Кира взглянула на бледное лицо Катерины.
– Я с вами, наверное. Я же могу попросить вас вернуть меня домой? Катя, ты не против? Ты устала, мне кажется.
– Я устала, – созналась Катя. – И я не против. Но с одним условием.
– Слушаю.
– Ты придешь еще раз. Хорошо?
– Я приду, когда ты захочешь. Позвони мне.
Кира быстро написала на салфетке номер мобильного.
– Вот. Иван Ильич, я с вами, только можно я Кате два слова?.. Наедине.
Бланшар кивнул, подошел к кровати, наклонился, поцеловал Катерине руку. Потом порывисто коснулся губами ее лба, и вышел. Кира села рядом с Катериной, взяла ее за руки.
– Кэти, ты меня «бей, но выслушай». Он влюблен. И он настоящий мужчина. Теперь такое редкость. Это как алмаз. Нагмани. И он пришел к тебе по своей воле. Не отпускай его. Никогда. Поняла?
Катя смотрела на нее, широко распахнув глаза. Губы ее вздрагивали, на щеках разгорелся лихорадочный румянец.

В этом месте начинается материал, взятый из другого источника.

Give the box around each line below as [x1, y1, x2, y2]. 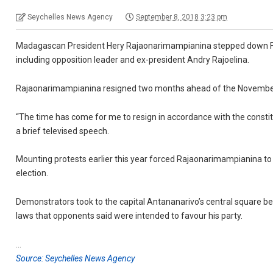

– Ты меня поняла? – еще раз, с нажимом, спросила Кира.
Катя кивнула.
– Я… я даже думать об этом боялась. Чувствовала это, но… боялась.
– Не бойся. Он твой. Твой рыцарь, принц, возлюбленный. Твой ангел-хранитель. Не отказывай ему. Он – твой Нагмани.
– Тогда я должна…
– Стать его розовой жемчужиной. У тебя получится. Только пожелай – и получишь. Все, я побежала. Я девятого вечером улетаю, после полуночи. И я ничем тут не занята. Я приду. Позвони мне.
– Я позвоню, – эхом откликнулась Катерина.
Когда за Кирой закрылась дверь, она включила монитор, показывавший прихожую и входную дверь. Увидела, как Бланшар и Кира вышли, услышала щелканье замков. Стихли шаги и голоса на лестнице. Она осталась одна, но первый раз за все то время, что была вынуждена пролежать дома, она не почувствовала себя одинокой.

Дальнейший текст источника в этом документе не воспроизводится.